▸ Task directions: Pictures stay out of the answer, but every line of the material must be restated exactly.
○ ○ ○
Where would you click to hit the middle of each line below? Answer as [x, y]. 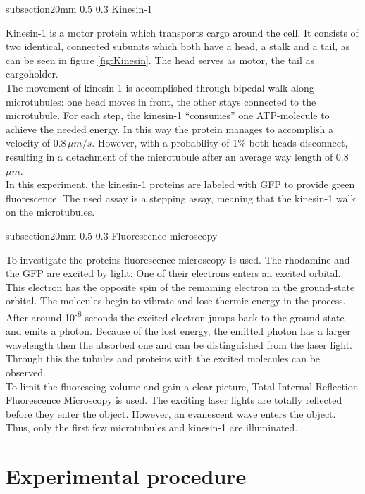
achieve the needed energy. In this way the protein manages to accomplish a [169, 129]
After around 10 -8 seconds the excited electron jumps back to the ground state [175, 316]
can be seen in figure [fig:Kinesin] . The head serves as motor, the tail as [160, 60]
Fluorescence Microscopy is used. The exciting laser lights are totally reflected [174, 400]
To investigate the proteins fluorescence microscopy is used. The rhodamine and [178, 259]
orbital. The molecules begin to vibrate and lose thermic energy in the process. [176, 301]
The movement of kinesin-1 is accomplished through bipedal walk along [160, 87]
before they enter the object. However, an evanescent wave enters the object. [171, 413]
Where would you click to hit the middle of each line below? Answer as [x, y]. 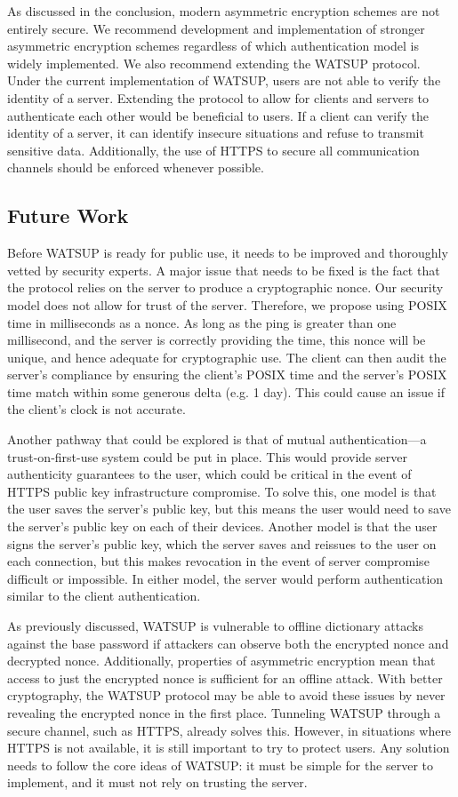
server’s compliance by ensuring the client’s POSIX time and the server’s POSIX [227, 375]
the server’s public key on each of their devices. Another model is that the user [222, 526]
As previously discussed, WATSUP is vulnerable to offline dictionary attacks [215, 626]
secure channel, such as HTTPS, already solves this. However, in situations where [229, 730]
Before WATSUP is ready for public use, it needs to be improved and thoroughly [228, 253]
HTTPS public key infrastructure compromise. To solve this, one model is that [222, 491]
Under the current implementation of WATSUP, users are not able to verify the [224, 80]
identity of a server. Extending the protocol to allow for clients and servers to [218, 97]
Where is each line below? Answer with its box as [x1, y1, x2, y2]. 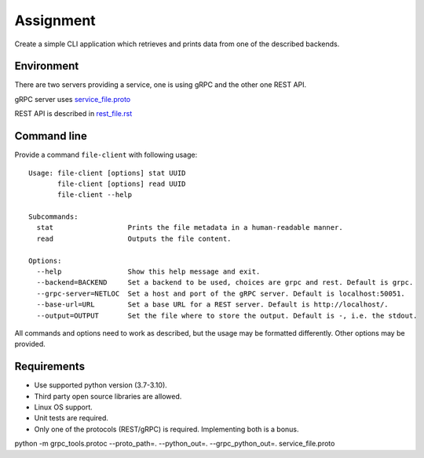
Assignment [14, 12, 96, 29]
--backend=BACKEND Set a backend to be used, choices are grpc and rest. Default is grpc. [36, 278, 414, 287]
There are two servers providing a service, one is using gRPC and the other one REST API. [14, 80, 307, 89]
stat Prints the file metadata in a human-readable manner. [36, 224, 343, 232]
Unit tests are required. [34, 413, 109, 423]
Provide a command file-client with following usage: [14, 150, 198, 160]
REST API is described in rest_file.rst [14, 109, 133, 118]
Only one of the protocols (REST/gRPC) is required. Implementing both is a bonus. [34, 424, 299, 434]
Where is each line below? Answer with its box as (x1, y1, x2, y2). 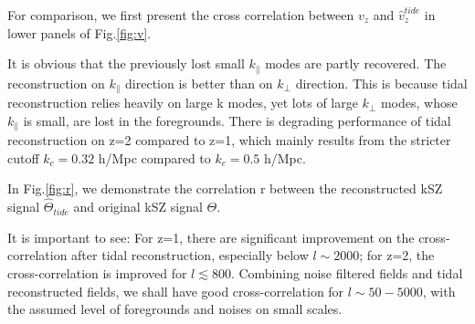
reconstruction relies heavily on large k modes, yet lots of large (7, 93, 358, 112)
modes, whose (380, 93, 458, 112)
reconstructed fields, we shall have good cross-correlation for (7, 281, 344, 300)
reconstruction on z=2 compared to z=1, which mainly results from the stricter (7, 131, 451, 150)
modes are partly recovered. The (265, 54, 447, 73)
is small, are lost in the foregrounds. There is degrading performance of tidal (23, 110, 451, 130)
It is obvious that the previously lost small (7, 54, 245, 73)
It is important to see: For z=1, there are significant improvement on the (7, 227, 415, 246)
○ ○ ○
▸ Answer section:
Where would you click to hit the middle of each line below? Answer as [x, y]. 
achieve the needed energy. In this way the protein manages to accomplish a [169, 129]
After around 10 -8 seconds the excited electron jumps back to the ground state [175, 316]
can be seen in figure [fig:Kinesin] . The head serves as motor, the tail as [160, 60]
Fluorescence Microscopy is used. The exciting laser lights are totally reflected [174, 400]
To investigate the proteins fluorescence microscopy is used. The rhodamine and [178, 259]
orbital. The molecules begin to vibrate and lose thermic energy in the process. [176, 301]
The movement of kinesin-1 is accomplished through bipedal walk along [160, 87]
before they enter the object. However, an evanescent wave enters the object. [171, 413]
Where would you click to hit the middle of each line below? Answer as [x, y]. 
server’s compliance by ensuring the client’s POSIX time and the server’s POSIX [227, 375]
the server’s public key on each of their devices. Another model is that the user [222, 526]
As previously discussed, WATSUP is vulnerable to offline dictionary attacks [215, 626]
secure channel, such as HTTPS, already solves this. However, in situations where [229, 730]
Before WATSUP is ready for public use, it needs to be improved and thoroughly [228, 253]
HTTPS public key infrastructure compromise. To solve this, one model is that [222, 491]
Under the current implementation of WATSUP, users are not able to verify the [224, 80]
identity of a server. Extending the protocol to allow for clients and servers to [218, 97]
Where is each line below? Answer with its box as [x1, y1, x2, y2]. 
Assignment [14, 12, 96, 29]
--backend=BACKEND Set a backend to be used, choices are grpc and rest. Default is grpc. [36, 278, 414, 287]
There are two servers providing a service, one is using gRPC and the other one REST API. [14, 80, 307, 89]
stat Prints the file metadata in a human-readable manner. [36, 224, 343, 232]
Unit tests are required. [34, 413, 109, 423]
Provide a command file-client with following usage: [14, 150, 198, 160]
REST API is described in rest_file.rst [14, 109, 133, 118]
Only one of the protocols (REST/gRPC) is required. Implementing both is a bonus. [34, 424, 299, 434]
Where is each line below? Answer with its box as (x1, y1, x2, y2). 
reconstruction relies heavily on large k modes, yet lots of large (7, 93, 358, 112)
modes, whose (380, 93, 458, 112)
reconstructed fields, we shall have good cross-correlation for (7, 281, 344, 300)
reconstruction on z=2 compared to z=1, which mainly results from the stricter (7, 131, 451, 150)
modes are partly recovered. The (265, 54, 447, 73)
is small, are lost in the foregrounds. There is degrading performance of tidal (23, 110, 451, 130)
It is obvious that the previously lost small (7, 54, 245, 73)
It is important to see: For z=1, there are significant improvement on the (7, 227, 415, 246)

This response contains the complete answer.